そして、牛肉を食べることが少しずつ日本社会に浸透していきました。

 

「牛鍋」が大ブームに!

 

牛肉を日本人に広めるうえで大きな役割を果たしたのが、牛鍋です。

牛鍋は、牛肉をネギなどと一緒に鍋で煮て食べる料理。

現在のすき焼きにもつながる、日本の牛肉料理の代表格です。

明治時代になると東京や横浜などに牛鍋屋が次々と登場しました。

当時の人々にとって、牛鍋は単なる新しい料理ではありません。

「西洋文化を取り入れた新しい時代の象徴」でもありました。

文明開化の象徴として牛鍋が人気になり、牛肉を食べる習慣が徐々に広がっていったのです。

 

なぜ明治時代に牛肉が広まったのか?

背景には、いくつかの大きな変化がありました。

① 西洋文化の流入

外国との交流が増え、西洋の食文化が日本に入ってきました。

肉を食べることも「西洋的な生活」の一つとして注目されます。

② 政府による肉食の奨励

明治政府は近代国家を目指す中で、国民の体格や健康の向上を重視しました。

肉食は、栄養を取るための食習慣として奨励されるようになります。

③ 食肉産業の発展

牛肉を食べる人が増えるにつれて、牛を処理して食肉として販売する仕組みも整っていきます。

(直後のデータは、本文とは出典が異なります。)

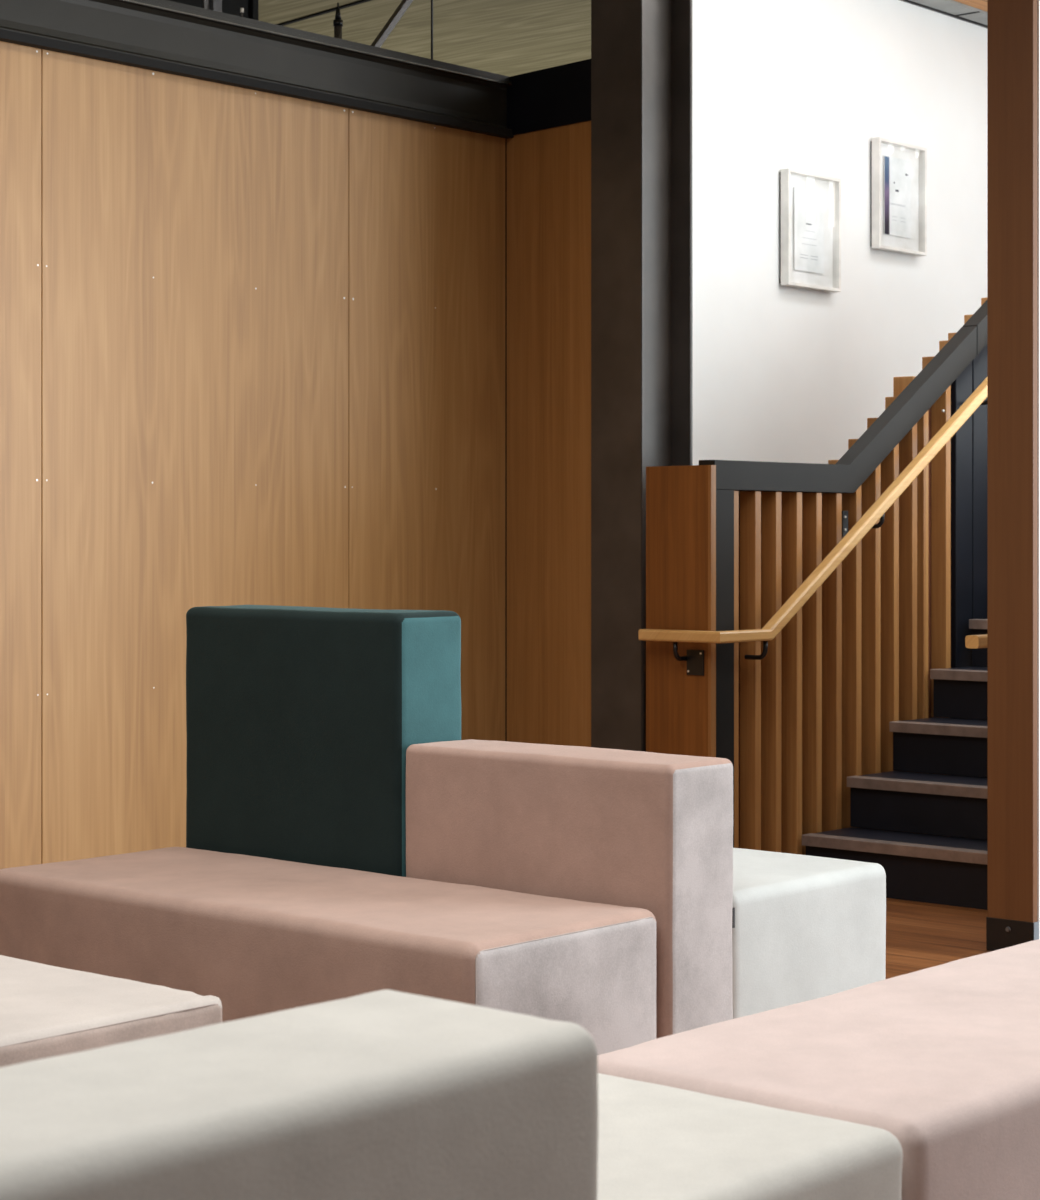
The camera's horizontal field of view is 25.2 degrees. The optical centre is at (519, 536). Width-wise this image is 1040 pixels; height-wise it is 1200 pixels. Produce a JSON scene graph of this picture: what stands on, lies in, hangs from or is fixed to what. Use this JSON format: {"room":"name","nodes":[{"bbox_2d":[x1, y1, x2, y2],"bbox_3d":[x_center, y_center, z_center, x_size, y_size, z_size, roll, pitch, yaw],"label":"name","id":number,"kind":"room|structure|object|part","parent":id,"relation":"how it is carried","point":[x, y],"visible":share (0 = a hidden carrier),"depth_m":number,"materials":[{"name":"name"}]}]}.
{"room":"lobby","nodes":[
{"label":"lobby","id":0,"kind":"room"},
{"bbox_2d":[0,41,504,868],"bbox_3d":[-2.347,-0.200,5.452,0.115,2.700,6.890,0,0,41],"label":"wall","id":1,"kind":"structure","parent":0,"point":[252,342],"depth_m":6.95,"materials":[{"name":"brown wood"}]},
{"bbox_3d":[-1.742,-0.115,6.073,0.024,2.530,1.198,0,0,41],"label":"panel","id":2,"kind":"part","parent":1,"relation":"part of","materials":[{"name":"brown wood"}]},
{"bbox_3d":[-0.950,-0.115,6.974,0.024,2.530,1.198,0,0,41],"label":"panel","id":3,"kind":"part","parent":1,"relation":"part of","materials":[{"name":"brown wood"}]},
{"bbox_2d":[0,0,513,138],"bbox_3d":[-2.350,-1.468,5.372,0.092,0.209,6.965,0,0,41],"label":"steel beam","id":4,"kind":"structure","parent":1,"relation":"attached to","point":[166,36],"depth_m":7.11,"materials":[{"name":"black metal"}]},
{"bbox_3d":[-0.305,-0.115,7.707,0.024,2.530,0.749,0,0,41],"label":"panel","id":5,"kind":"part","parent":1,"relation":"part of","materials":[{"name":"brown wood"}]},
{"bbox_2d":[258,0,590,76],"bbox_3d":[0.252,-2.390,7.102,19.000,0.100,17.000,0,0,41],"label":"ceiling","id":6,"kind":"structure","parent":0,"point":[509,38],"depth_m":10.70,"materials":[{"name":"beige wood"}]},
{"bbox_2d":[203,0,221,11],"bbox_3d":[-0.992,-1.957,7.515,0.022,0.766,0.063,0,0,41],"label":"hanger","id":7,"kind":"object","parent":6,"relation":"hanging from","point":[216,4],"visible":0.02,"depth_m":7.51,"materials":[{"name":"grey metal"}]},
{"bbox_2d":[169,0,257,19],"bbox_3d":[-2.078,-2.134,8.238,0.740,0.408,2.430,0,0,41],"label":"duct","id":8,"kind":"object","parent":6,"relation":"attached to","point":[232,7],"visible":0.02,"depth_m":8.84,"materials":[{"name":"black metal"}]},
{"bbox_2d":[277,0,371,25],"bbox_3d":[-0.769,-2.336,10.257,0.020,0.008,2.728,0,0,-41],"label":"trim","id":9,"kind":"structure","parent":6,"relation":"attached to","point":[360,1],"depth_m":10.38,"materials":[{"name":"black metal"}]},
{"bbox_2d":[371,0,412,47],"bbox_3d":[-0.358,-1.938,8.134,0.024,0.816,0.737,0,0,41],"label":"brace","id":10,"kind":"object","parent":6,"relation":"attached to","point":[401,9],"visible":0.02,"depth_m":8.03,"materials":[{"name":"grey metal"}]},
{"bbox_2d":[431,0,432,58],"bbox_3d":[-0.313,-1.957,8.277,0.020,0.764,0.017,0,0,41],"label":"rod","id":11,"kind":"object","parent":6,"relation":"hanging from","point":[431,0],"visible":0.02,"depth_m":8.27,"materials":[{"name":"black metal"}]},
{"bbox_3d":[-1.013,-1.936,7.481,0.040,0.808,2.500,0,0,41],"label":"pipe","id":12,"kind":"object","parent":6,"relation":"hanging from","visible":0},
{"bbox_2d":[333,3,342,38],"bbox_3d":[-0.619,-1.696,7.929,0.033,0.245,0.032,0,0,41],"label":"sprinkler","id":13,"kind":"object","parent":12,"relation":"on","point":[337,23],"visible":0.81,"depth_m":7.92,"materials":[{"name":"black metal"}]},
{"bbox_2d":[507,121,590,746],"bbox_3d":[0.147,-0.150,7.814,0.070,2.600,0.510,0,0,-42],"label":"wall","id":14,"kind":"structure","parent":0,"point":[549,170],"depth_m":7.82,"materials":[{"name":"brown wood"}]},
{"bbox_2d":[505,138,506,740],"bbox_3d":[-0.074,-0.200,8.048,0.121,2.700,0.070,0,0,41],"label":"trim","id":15,"kind":"structure","parent":14,"relation":"attached to","point":[505,138],"depth_m":7.98,"materials":[{"name":"brown wood"}]},
{"bbox_2d":[507,59,590,134],"bbox_3d":[0.143,-1.471,7.802,0.060,0.202,0.498,0,0,-42],"label":"steel beam","id":16,"kind":"structure","parent":14,"relation":"attached to","point":[557,96],"depth_m":7.81,"materials":[{"name":"black metal"}]},
{"bbox_2d":[693,0,986,464],"bbox_3d":[2.766,-0.595,11.416,0.120,3.490,7.000,0,0,41],"label":"wall","id":17,"kind":"structure","parent":0,"point":[781,373],"depth_m":9.58,"materials":[{"name":"white paint"}]},
{"bbox_2d":[780,168,840,292],"bbox_3d":[1.180,-1.243,9.481,0.052,0.466,0.376,0,0,41],"label":"picture frame","id":18,"kind":"object","parent":17,"relation":"attached to","point":[810,203],"visible":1,"depth_m":9.48,"materials":[{"name":"white painted timber"},{"name":"glass"},{"name":"paper"}]},
{"bbox_2d":[871,137,926,255],"bbox_3d":[1.621,-1.453,9.983,0.052,0.466,0.376,0,0,41],"label":"picture frame","id":19,"kind":"object","parent":17,"relation":"attached to","point":[898,169],"visible":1,"depth_m":9.98,"materials":[{"name":"white painted timber"},{"name":"glass"},{"name":"paper"}]},
{"bbox_2d":[900,0,986,27],"bbox_3d":[2.816,-2.325,11.372,0.012,0.027,7.000,0,0,41],"label":"trim","id":20,"kind":"structure","parent":17,"relation":"attached to","point":[906,1],"depth_m":10.29,"materials":[{"name":"black metal"}]},
{"bbox_2d":[909,0,986,24],"bbox_3d":[2.867,-2.329,11.327,0.121,0.021,7.000,0,0,41],"label":"ceiling","id":21,"kind":"structure","parent":17,"relation":"attached to","point":[949,6],"depth_m":10.24,"materials":[{"name":"white paint"}]},
{"bbox_2d":[886,898,990,978],"bbox_3d":[0.252,1.200,7.102,19.000,0.100,17.000,0,0,41],"label":"floor","id":22,"kind":"structure","parent":0,"point":[919,935],"depth_m":6.74,"materials":[{"name":"brown wood"}]},
{"bbox_2d":[0,955,221,1067],"bbox_3d":[-1.255,0.928,3.375,0.907,0.444,1.421,0,0,41],"label":"seat","id":23,"kind":"object","parent":22,"relation":"on","point":[46,1011],"visible":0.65,"depth_m":3.52,"materials":[{"name":"fabric"}]},
{"bbox_3d":[-0.919,0.930,3.079,0.011,0.420,1.392,0,0,41],"label":"panel","id":24,"kind":"part","parent":23,"relation":"part of","materials":[{"name":"fabric"}]},
{"bbox_2d":[0,990,597,1199],"bbox_3d":[-0.482,0.791,1.676,0.299,0.717,1.392,0,0,41],"label":"block","id":25,"kind":"object","parent":22,"relation":"on","point":[382,1094],"visible":1,"depth_m":1.91,"materials":[{"name":"beige fabric"}]},
{"bbox_2d":[186,605,460,876],"bbox_3d":[-0.450,0.654,5.237,0.707,0.991,0.212,0,0,41],"label":"block","id":26,"kind":"object","parent":22,"relation":"on","point":[302,722],"visible":0.62,"depth_m":5.11,"materials":[{"name":"teal fabric"}]},
{"bbox_3d":[-0.188,0.656,5.006,0.008,0.968,0.185,0,0,41],"label":"panel","id":27,"kind":"part","parent":26,"relation":"part of","materials":[{"name":"teal fabric"}]},
{"bbox_2d":[0,847,656,1054],"bbox_3d":[-0.436,0.928,4.715,1.421,0.445,0.548,0,0,41],"label":"seat","id":28,"kind":"object","parent":22,"relation":"on","point":[257,935],"visible":0.58,"depth_m":4.44,"materials":[{"name":"pink fabric"}]},
{"bbox_3d":[0.094,0.930,4.250,0.010,0.414,0.510,0,0,41],"label":"panel","id":29,"kind":"part","parent":28,"relation":"part of","materials":[{"name":"pink fabric"}]},
{"bbox_2d":[406,739,732,1037],"bbox_3d":[0.090,0.792,4.766,0.720,0.716,0.218,0,0,41],"label":"block","id":30,"kind":"object","parent":22,"relation":"on","point":[651,831],"visible":0.52,"depth_m":4.58,"materials":[{"name":"fabric"}]},
{"bbox_3d":[0.358,0.794,4.530,0.007,0.696,0.196,0,0,41],"label":"panel","id":31,"kind":"part","parent":30,"relation":"part of","materials":[{"name":"pink fabric"}]},
{"bbox_2d":[591,0,692,751],"bbox_3d":[0.414,-0.595,7.665,0.300,3.489,0.380,0,0,41],"label":"steel column","id":32,"kind":"structure","parent":22,"relation":"on","point":[642,50],"depth_m":7.61,"materials":[{"name":"black metal"}]},
{"bbox_2d":[597,1073,902,1199],"bbox_3d":[0.026,0.928,2.714,0.568,0.443,0.723,0,0,41],"label":"seat","id":33,"kind":"object","parent":22,"relation":"on","point":[656,1141],"visible":0.47,"depth_m":2.72,"materials":[{"name":"beige fabric"}]},
{"bbox_2d":[732,848,885,1018],"bbox_3d":[0.354,0.927,5.085,0.703,0.446,0.597,0,0,41],"label":"seat","id":34,"kind":"object","parent":22,"relation":"on","point":[805,927],"visible":0.19,"depth_m":4.86,"materials":[{"name":"white fabric"}]},
{"bbox_2d":[646,298,986,854],"bbox_3d":[1.741,-0.487,8.742,0.259,3.275,3.770,0,0,41],"label":"balustrade","id":35,"kind":"object","parent":22,"relation":"on","point":[729,542],"visible":0.44,"depth_m":7.72,"materials":[{"name":"wood"}]},
{"bbox_3d":[0.501,0.463,7.340,0.247,1.374,0.023,0,0,41],"label":"panel","id":36,"kind":"part","parent":35,"relation":"part of","materials":[{"name":"brown wood"}]},
{"bbox_2d":[638,377,986,675],"bbox_3d":[1.435,-0.437,8.301,0.318,1.738,2.856,0,0,41],"label":"handrail","id":37,"kind":"object","parent":35,"relation":"attached to","point":[694,658],"visible":0.79,"depth_m":7.59,"materials":[{"name":"beige wood"}]},
{"bbox_3d":[0.548,0.393,7.280,0.066,0.079,0.005,0,0,41],"label":"plate","id":38,"kind":"part","parent":37,"relation":"part of","materials":[{"name":"black metal"}]},
{"bbox_3d":[1.091,-0.044,7.823,0.006,0.088,0.032,0,0,41],"label":"plate","id":39,"kind":"part","parent":37,"relation":"part of","materials":[{"name":"black metal"}]},
{"bbox_3d":[1.592,0.248,8.443,0.042,1.804,0.114,0,0,41],"label":"metal panel","id":40,"kind":"part","parent":35,"relation":"part of","materials":[{"name":"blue metal"}]},
{"bbox_3d":[1.946,-0.053,8.846,0.042,2.405,0.943,0,0,41],"label":"metal panel","id":41,"kind":"part","parent":35,"relation":"part of","materials":[{"name":"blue metal"}]},
{"bbox_2d":[598,939,1039,1199],"bbox_3d":[0.735,0.927,3.522,0.571,0.445,1.419,0,0,41],"label":"seat","id":42,"kind":"object","parent":22,"relation":"on","point":[944,1059],"visible":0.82,"depth_m":3.13,"materials":[{"name":"fabric"}]},
{"bbox_2d":[802,619,986,909],"bbox_3d":[2.533,0.386,8.671,1.025,1.529,3.720,0,0,41],"label":"staircase","id":43,"kind":"structure","parent":22,"relation":"on","point":[944,869],"depth_m":7.66,"materials":[{"name":"wood"}]},
{"bbox_2d":[986,0,1038,950],"bbox_3d":[1.361,-0.595,6.445,0.149,3.489,0.036,0,0,41],"label":"timber post","id":44,"kind":"object","parent":22,"relation":"on","point":[1011,919],"visible":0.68,"depth_m":6.44,"materials":[{"name":"brown wood"}]},
{"bbox_2d":[1037,0,1039,938],"bbox_3d":[2.906,-0.595,8.202,0.146,3.490,4.642,0,0,41],"label":"wall","id":45,"kind":"structure","parent":0,"point":[1038,1],"depth_m":6.41,"materials":[{"name":"white paint"}]},
{"bbox_2d":[953,0,986,10],"bbox_3d":[3.647,-2.333,10.641,1.953,0.011,7.000,0,0,41],"label":"ceiling","id":46,"kind":"structure","parent":45,"relation":"attached to","point":[980,4],"depth_m":10.17,"materials":[{"name":"brown wood"}]},
{"bbox_2d":[965,634,986,648],"bbox_3d":[2.357,-0.582,7.744,0.072,1.973,3.274,0,0,41],"label":"handrail","id":47,"kind":"object","parent":45,"relation":"attached to","point":[971,641],"visible":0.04,"depth_m":6.53,"materials":[{"name":"beige wood"}]}
]}

こうして牛肉は、少しずつ「特別なもの」から「食べられる食材」へと変わっていきました。

そして「すき焼き」へ

牛鍋から発展していった料理の一つが、現在も人気のすき焼きです。

醤油や砂糖を使った甘辛い味付けは、日本人にも親しみやすく、牛肉を使った料理として定着していきました。

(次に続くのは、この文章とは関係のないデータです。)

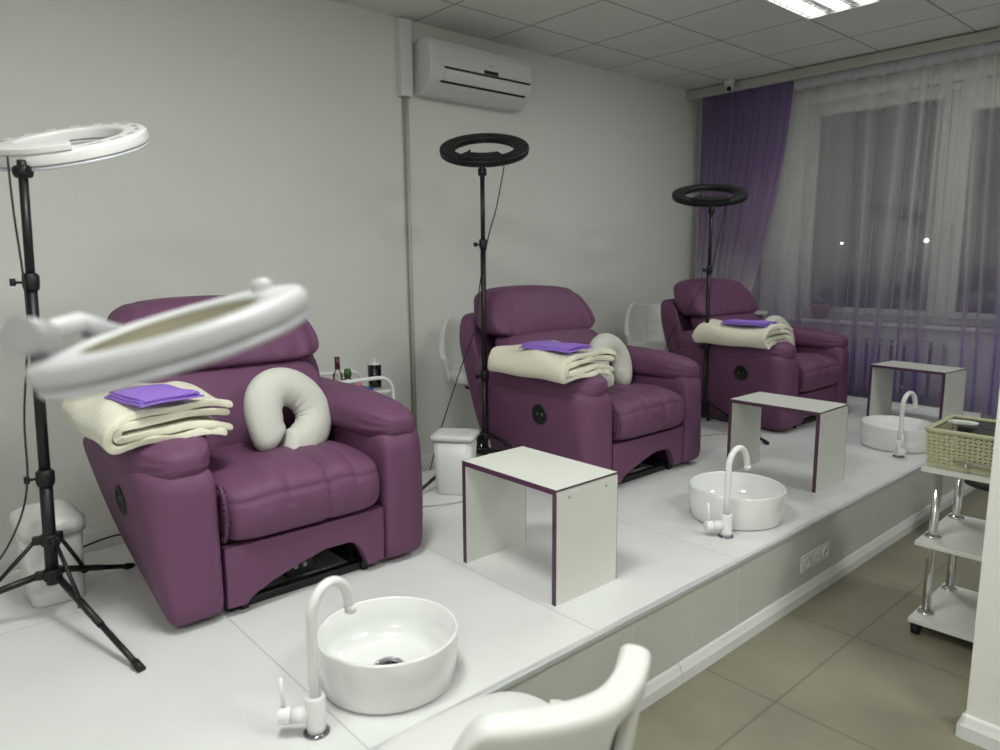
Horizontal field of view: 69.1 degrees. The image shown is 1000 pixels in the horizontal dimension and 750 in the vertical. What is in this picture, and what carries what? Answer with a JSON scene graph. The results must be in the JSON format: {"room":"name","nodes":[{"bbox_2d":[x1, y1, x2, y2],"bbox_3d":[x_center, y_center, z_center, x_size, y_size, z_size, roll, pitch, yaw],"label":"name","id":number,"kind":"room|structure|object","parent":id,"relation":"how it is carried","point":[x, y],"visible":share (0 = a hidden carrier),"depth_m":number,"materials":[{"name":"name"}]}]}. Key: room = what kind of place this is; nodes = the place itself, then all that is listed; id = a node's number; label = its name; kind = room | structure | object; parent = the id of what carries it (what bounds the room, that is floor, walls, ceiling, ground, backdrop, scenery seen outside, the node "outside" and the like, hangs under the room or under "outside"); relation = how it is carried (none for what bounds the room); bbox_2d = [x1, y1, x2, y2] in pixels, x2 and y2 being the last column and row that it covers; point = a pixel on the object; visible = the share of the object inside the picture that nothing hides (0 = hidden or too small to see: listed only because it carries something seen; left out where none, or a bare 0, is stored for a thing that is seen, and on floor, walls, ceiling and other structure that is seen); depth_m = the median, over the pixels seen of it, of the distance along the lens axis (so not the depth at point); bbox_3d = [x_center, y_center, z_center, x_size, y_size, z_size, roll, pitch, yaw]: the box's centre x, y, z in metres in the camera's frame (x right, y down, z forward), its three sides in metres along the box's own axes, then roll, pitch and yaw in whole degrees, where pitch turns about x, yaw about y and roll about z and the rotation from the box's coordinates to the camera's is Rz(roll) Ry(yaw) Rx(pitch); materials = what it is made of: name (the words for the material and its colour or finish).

さらに時代が進むと、牛丼や焼肉、ステーキなど、さまざまな牛肉料理が日本に広がっていきます。

「和牛」が生まれるまで

 

日本の牛肉文化が発展していく中で、現在の「和牛」につながる牛の改良も進められました。

日本ではもともと農作業などに使われていた在来の牛に、外国から導入された牛の血統を掛け合わせるなどして、肉用牛としての改良が進みます。

その後、長い年月をかけて改良が続けられ、現在の黒毛和種などにつながっていきました。

こうして日本独自の牛肉文化が形成されていったのです。

 

まとめ|牛肉は「文明開化」とともに広まった

日本には古くから牛がいました。

しかし、牛は主に農作業や運搬のために利用され、牛肉を食べることは一般的ではありませんでした。

そこに大きな変化をもたらしたのが明治時代の文明開化です。

西洋文化の流入、政府による肉食の奨励、牛鍋の流行などが重なり、日本人の食生活に牛肉が少しずつ定着していきました。

現在、私たちが当たり前のように食べている牛肉。

その背景には、宗教、農業、文明開化、食文化の変化、そして牛そのものの改良という長い歴史があります。

焼肉やすき焼きを食べるときに、その一皿の背景にある日本の食文化の歴史を少し思い浮かべてみるのも面白いかもしれません。